--- Exercise directions ---
Pictures are to be excluded. Please print only the lines from the one containing "Do It Yourself (28, 26)" through the end of the data, exactly as they appear.

........

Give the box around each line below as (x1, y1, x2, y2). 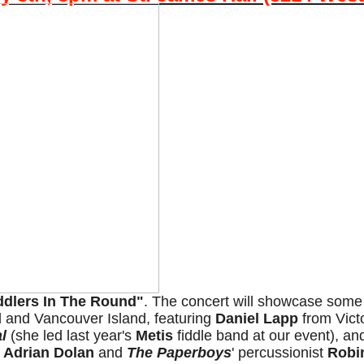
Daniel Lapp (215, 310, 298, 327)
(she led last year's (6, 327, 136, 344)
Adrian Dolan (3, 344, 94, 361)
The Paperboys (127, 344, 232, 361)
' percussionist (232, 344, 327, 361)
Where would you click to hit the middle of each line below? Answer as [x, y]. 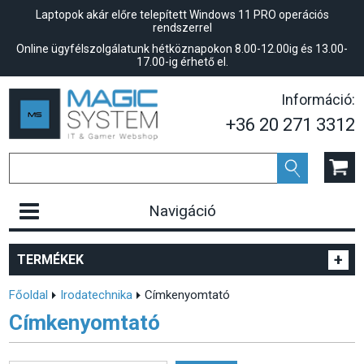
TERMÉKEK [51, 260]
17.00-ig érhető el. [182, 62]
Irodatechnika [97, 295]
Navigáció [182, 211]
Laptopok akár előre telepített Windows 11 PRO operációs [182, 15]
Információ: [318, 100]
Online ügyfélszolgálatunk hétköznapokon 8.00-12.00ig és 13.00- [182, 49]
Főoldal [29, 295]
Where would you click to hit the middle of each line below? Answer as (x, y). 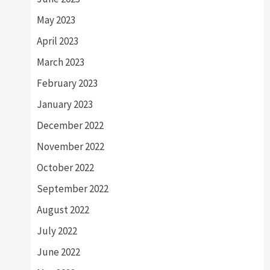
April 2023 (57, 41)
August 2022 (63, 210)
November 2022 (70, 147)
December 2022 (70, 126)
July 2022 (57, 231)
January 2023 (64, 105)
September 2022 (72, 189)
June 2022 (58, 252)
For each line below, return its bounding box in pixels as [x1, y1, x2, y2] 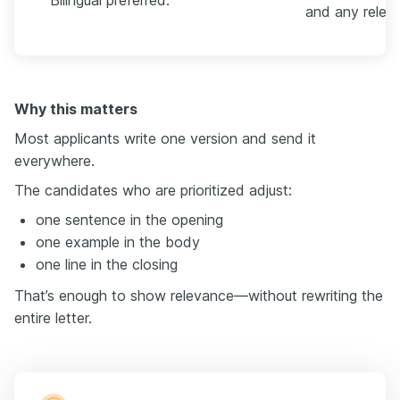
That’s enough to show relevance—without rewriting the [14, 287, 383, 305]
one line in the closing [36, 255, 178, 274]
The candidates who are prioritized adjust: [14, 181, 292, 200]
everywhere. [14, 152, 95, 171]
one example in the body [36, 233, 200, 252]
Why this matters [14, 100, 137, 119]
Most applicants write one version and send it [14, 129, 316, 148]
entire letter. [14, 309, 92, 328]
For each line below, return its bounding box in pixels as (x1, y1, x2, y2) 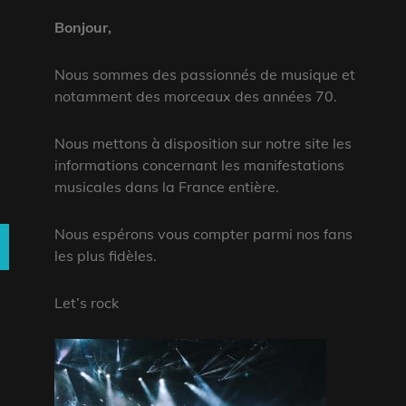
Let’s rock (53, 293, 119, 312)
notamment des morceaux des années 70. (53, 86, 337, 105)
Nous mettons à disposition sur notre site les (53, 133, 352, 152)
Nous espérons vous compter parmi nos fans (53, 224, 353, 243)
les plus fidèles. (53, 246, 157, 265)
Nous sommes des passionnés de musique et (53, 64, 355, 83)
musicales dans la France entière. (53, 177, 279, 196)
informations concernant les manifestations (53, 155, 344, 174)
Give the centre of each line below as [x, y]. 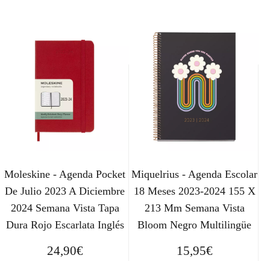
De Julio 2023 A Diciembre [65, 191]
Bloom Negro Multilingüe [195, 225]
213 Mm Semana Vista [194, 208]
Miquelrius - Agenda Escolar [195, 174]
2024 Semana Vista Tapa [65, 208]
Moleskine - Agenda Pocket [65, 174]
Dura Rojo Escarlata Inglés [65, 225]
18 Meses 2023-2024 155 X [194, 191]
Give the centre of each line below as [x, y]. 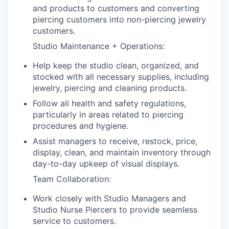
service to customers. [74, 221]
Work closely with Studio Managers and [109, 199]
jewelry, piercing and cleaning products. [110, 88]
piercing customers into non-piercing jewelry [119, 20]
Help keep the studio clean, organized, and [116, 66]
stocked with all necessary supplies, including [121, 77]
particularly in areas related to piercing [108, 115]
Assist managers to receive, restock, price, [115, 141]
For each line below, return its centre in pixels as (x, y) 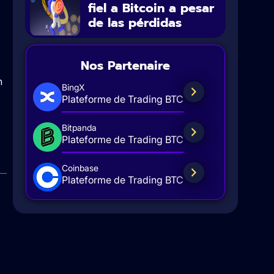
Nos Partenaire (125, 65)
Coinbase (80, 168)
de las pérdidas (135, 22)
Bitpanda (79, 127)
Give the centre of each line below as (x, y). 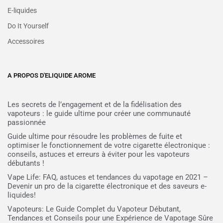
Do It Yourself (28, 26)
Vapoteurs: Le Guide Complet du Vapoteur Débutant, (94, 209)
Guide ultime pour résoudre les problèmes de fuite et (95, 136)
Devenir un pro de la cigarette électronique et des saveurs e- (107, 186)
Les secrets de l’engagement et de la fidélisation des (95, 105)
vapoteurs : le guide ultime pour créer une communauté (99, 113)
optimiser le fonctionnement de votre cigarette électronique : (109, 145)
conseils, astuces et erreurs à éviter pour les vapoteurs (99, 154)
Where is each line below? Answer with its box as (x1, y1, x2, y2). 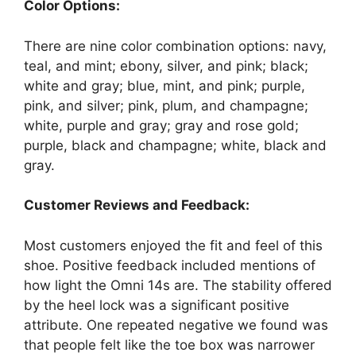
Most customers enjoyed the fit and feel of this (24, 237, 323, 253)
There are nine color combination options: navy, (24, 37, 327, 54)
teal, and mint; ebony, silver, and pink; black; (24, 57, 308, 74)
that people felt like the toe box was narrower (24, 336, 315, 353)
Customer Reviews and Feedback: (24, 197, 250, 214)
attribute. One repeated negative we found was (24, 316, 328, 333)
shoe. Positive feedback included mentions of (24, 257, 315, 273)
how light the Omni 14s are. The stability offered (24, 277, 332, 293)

........

--- Solution to the problem ---
Do It Yourself (28, 26)
Vapoteurs: Le Guide Complet du Vapoteur Débutant, (94, 209)
Guide ultime pour résoudre les problèmes de fuite et (95, 136)
Devenir un pro de la cigarette électronique et des saveurs e- (107, 186)
Les secrets de l’engagement et de la fidélisation des (95, 105)
vapoteurs : le guide ultime pour créer une communauté (99, 113)
optimiser le fonctionnement de votre cigarette électronique : (109, 145)
conseils, astuces et erreurs à éviter pour les vapoteurs (99, 154)
Where is each line below? Answer with its box as (x1, y1, x2, y2). 
Most customers enjoyed the fit and feel of this (24, 237, 323, 253)
There are nine color combination options: navy, (24, 37, 327, 54)
teal, and mint; ebony, silver, and pink; black; (24, 57, 308, 74)
that people felt like the toe box was narrower (24, 336, 315, 353)
Customer Reviews and Feedback: (24, 197, 250, 214)
attribute. One repeated negative we found was (24, 316, 328, 333)
shoe. Positive feedback included mentions of (24, 257, 315, 273)
how light the Omni 14s are. The stability offered (24, 277, 332, 293)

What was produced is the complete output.